My biggest pain for Mautic is that it is not marketing coordinator friendly - been a complaint for many years - so in the effort to bring mautic up to scratch with all other email platforms I am chipping away feature by feature with new plugins for my own purpose.
Some I will release to the community
Dedicated in app Media Library
Media Tagging system
Bulk actions (tag/delete)
Dynamic folders and static folders
Media editor with Filerobot Image Editor (MIT, open-source).
Automated image resizer and formatter
GrapesJS modal (Replicating similar Media Library experience)
GrapesJS image selector (image variant size)

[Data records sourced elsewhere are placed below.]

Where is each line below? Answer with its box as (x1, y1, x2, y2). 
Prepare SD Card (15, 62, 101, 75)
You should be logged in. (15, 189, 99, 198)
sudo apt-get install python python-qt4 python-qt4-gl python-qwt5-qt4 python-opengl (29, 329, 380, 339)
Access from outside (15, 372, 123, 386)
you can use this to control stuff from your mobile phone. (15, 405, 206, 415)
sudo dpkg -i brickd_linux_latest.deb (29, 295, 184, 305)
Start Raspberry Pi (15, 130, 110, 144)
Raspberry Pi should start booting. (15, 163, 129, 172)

Highlevel config controls (max image size/formats/default size for emails)
Mautic Media Manager - TORN - 22/02/2026, 6:23:06 pm
I saw the new Torn Media Manager plugin and had a quick question: does it support using an S3-compatible backend for asset storage, or does it only work with files stored locally on the Mautic server?
havent given it any thought as yet - as it was to work natively with the existing file system so not to upset any core logic.

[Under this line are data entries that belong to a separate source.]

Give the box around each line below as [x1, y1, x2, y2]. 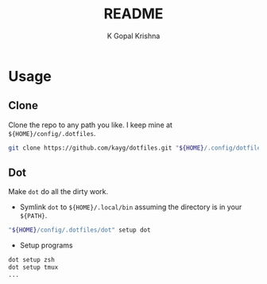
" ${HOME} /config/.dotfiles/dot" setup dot [8, 226, 151, 235]
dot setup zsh [8, 256, 56, 264]
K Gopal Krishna [106, 31, 161, 41]
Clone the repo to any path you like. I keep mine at [8, 120, 173, 130]
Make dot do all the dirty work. [8, 187, 109, 196]
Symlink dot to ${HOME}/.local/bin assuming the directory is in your [19, 202, 242, 212]
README [103, 5, 164, 23]
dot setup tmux [8, 263, 59, 271]
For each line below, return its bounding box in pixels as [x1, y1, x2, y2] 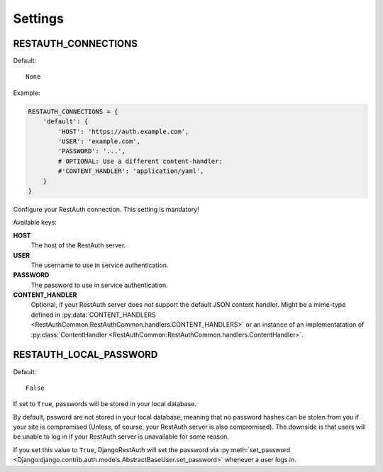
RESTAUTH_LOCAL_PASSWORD [13, 349, 158, 361]
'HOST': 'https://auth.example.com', [57, 128, 189, 135]
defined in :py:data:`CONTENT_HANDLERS [30, 310, 156, 319]
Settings [13, 11, 64, 26]
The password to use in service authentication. [30, 281, 168, 289]
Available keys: [13, 218, 57, 227]
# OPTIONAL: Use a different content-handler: [57, 157, 223, 165]
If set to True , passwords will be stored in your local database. [13, 400, 196, 408]
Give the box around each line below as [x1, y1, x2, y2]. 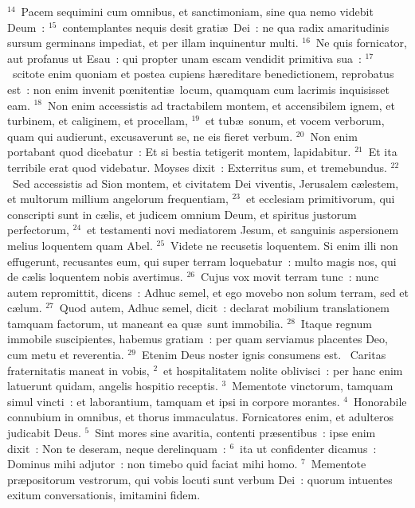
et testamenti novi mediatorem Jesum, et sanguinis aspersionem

That said there is an Amazon S3 plugin and thus I am sure we could play with it a bit in context - I personally use Cloudflare R2 for everything and havent played with S3 in mautic as a result.
1 complication does come to mind would be the file editing - S3 would need a local edit then file upload/replace approach as S3 you can not edit files once uploaded.

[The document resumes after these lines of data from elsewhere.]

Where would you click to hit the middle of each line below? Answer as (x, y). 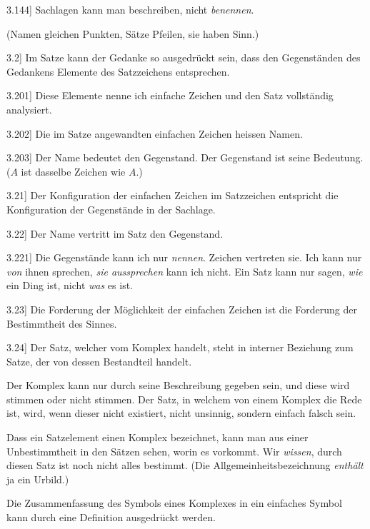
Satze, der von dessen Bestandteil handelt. (99, 361)
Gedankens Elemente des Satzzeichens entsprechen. (118, 71)
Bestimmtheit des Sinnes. (62, 323)
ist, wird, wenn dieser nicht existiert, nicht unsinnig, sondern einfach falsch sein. (181, 413)
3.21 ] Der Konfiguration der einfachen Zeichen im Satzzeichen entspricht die (172, 195)
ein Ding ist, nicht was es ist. (70, 285)
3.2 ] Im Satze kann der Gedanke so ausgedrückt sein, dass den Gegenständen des (184, 57)
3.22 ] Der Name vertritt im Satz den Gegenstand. (115, 233)

Yes, I was already aware of the Amazon S3 documentation you kindly linked in your post.
For now, storing assets locally works fine, but my long-term plan is to offload them to S3, as moving assets there would significantly reduce the storage and performance load on a Mautic server when you run at scale.
It could be very useful in the future if your plugin were able to detect where an asset is stored (for example, locally or on S3). Ideally, an existing asset could remain in S3 while a new copy is being edited or modified locally. Once the changes are complete, the updated version could then be moved back to S3 automatically.
It’s something that might be worth considering for future development.